WHAT THIS TASK INVOLVES: What is needed is every line of the material that contains "procedure".

Segment Open

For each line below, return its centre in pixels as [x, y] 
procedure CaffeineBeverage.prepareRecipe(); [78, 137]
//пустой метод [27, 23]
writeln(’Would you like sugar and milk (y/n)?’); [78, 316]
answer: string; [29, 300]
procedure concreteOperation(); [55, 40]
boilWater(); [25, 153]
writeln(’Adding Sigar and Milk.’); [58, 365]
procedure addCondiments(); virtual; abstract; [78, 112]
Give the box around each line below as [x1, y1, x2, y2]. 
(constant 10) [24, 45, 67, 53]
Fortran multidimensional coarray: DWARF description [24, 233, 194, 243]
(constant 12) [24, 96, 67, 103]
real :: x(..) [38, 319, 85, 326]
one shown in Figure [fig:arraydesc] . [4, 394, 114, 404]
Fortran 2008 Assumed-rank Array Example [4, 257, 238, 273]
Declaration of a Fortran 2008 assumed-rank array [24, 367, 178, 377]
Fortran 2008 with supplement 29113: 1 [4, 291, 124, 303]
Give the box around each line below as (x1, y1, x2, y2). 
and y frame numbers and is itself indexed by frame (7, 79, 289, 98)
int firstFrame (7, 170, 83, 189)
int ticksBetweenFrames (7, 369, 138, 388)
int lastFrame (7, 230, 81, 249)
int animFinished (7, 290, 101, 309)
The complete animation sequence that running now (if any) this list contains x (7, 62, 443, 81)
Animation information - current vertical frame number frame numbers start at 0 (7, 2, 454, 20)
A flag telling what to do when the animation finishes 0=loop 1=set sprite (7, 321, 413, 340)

Segment Closed

WRITTEN RESPONSE:
procedure CaffeineBeverage.prepareRecipe(); [78, 137]
procedure concreteOperation(); [55, 40]
procedure addCondiments(); virtual; abstract; [78, 112]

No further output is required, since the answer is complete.